Your goal — Starting with the line that contains "Change type in (109, 457, 201, 474)" and stopping after the line that contains "Set flag withBalance=true", copy the entries below exactly. Include nothing else.

Exercise materials —
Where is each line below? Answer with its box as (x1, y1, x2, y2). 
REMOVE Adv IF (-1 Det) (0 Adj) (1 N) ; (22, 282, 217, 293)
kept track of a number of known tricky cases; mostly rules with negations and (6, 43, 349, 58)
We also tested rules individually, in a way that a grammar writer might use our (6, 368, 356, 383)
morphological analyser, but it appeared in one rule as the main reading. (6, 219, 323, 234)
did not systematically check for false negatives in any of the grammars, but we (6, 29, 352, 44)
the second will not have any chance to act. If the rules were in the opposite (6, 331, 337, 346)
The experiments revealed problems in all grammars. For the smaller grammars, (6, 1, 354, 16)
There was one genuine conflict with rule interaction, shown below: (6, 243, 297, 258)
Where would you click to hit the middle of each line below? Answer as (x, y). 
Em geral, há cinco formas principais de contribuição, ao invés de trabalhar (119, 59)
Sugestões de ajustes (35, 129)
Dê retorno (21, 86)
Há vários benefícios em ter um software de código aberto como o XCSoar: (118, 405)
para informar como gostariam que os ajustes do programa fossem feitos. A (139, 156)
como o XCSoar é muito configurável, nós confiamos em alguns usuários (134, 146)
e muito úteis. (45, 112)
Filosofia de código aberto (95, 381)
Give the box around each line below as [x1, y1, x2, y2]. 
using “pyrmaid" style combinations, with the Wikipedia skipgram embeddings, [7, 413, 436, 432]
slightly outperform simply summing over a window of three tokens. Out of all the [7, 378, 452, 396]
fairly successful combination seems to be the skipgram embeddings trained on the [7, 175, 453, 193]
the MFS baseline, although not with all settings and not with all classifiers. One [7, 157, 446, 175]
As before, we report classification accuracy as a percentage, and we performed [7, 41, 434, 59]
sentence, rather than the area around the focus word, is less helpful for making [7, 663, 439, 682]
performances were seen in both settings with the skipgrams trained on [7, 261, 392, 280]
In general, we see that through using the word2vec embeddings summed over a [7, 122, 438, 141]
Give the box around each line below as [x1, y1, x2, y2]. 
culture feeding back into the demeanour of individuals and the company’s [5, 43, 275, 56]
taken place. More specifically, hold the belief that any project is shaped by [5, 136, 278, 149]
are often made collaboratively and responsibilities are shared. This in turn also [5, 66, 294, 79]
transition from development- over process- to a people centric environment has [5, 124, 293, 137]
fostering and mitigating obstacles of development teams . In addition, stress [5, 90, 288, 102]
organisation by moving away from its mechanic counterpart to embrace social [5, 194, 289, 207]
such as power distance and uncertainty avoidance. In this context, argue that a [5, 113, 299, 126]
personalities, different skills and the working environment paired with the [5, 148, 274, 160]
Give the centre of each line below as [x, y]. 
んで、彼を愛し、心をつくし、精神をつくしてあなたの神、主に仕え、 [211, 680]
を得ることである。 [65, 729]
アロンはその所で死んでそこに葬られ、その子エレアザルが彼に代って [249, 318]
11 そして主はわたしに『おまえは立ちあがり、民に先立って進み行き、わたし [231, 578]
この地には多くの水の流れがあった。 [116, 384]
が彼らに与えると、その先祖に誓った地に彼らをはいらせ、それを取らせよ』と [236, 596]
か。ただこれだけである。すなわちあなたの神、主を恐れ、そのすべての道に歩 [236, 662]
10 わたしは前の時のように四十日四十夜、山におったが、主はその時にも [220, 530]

--

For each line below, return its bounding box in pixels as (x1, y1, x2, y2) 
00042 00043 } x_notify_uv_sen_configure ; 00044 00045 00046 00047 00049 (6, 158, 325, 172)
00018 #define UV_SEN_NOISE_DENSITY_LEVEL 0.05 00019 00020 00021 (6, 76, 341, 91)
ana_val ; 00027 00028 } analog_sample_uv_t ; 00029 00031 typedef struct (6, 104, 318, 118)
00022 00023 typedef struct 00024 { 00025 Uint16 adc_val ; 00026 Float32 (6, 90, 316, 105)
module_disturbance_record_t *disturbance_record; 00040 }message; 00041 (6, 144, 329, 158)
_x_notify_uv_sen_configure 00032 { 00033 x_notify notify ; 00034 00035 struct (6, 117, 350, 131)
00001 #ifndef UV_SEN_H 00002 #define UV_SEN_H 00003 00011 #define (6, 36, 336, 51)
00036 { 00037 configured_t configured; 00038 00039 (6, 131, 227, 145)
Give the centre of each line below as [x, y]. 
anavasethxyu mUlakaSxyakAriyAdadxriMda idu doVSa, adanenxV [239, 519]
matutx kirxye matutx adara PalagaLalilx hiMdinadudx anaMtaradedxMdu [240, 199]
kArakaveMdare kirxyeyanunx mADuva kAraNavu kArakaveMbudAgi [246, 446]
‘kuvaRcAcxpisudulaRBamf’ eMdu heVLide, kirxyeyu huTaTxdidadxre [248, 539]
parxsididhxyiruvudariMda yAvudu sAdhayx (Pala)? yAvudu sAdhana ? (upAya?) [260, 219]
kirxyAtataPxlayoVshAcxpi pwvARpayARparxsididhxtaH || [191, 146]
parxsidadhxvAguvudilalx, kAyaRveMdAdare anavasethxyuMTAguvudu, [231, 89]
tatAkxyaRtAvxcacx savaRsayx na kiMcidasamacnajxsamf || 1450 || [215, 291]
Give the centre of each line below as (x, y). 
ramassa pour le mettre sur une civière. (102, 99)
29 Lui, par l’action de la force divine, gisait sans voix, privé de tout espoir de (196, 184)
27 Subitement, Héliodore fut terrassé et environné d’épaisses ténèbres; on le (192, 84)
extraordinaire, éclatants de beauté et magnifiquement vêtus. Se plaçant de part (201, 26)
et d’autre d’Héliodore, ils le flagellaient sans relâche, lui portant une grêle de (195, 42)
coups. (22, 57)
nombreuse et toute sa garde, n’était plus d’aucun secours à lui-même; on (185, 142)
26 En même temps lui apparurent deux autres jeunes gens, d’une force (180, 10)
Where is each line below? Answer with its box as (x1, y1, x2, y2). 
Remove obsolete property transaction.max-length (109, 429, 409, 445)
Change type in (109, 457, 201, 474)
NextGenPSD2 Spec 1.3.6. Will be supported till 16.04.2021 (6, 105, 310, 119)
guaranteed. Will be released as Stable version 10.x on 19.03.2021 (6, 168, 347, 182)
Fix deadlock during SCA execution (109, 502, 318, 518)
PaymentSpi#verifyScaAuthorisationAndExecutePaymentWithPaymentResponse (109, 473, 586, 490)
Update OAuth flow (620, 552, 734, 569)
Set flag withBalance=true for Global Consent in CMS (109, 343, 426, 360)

Finished task —
Change type in (109, 457, 201, 474)
NextGenPSD2 Spec 1.3.6. Will be supported till 16.04.2021 (6, 105, 310, 119)
guaranteed. Will be released as Stable version 10.x on 19.03.2021 (6, 168, 347, 182)
Fix deadlock during SCA execution (109, 502, 318, 518)
PaymentSpi#verifyScaAuthorisationAndExecutePaymentWithPaymentResponse (109, 473, 586, 490)
Update OAuth flow (620, 552, 734, 569)
Set flag withBalance=true for Global Consent in CMS (109, 343, 426, 360)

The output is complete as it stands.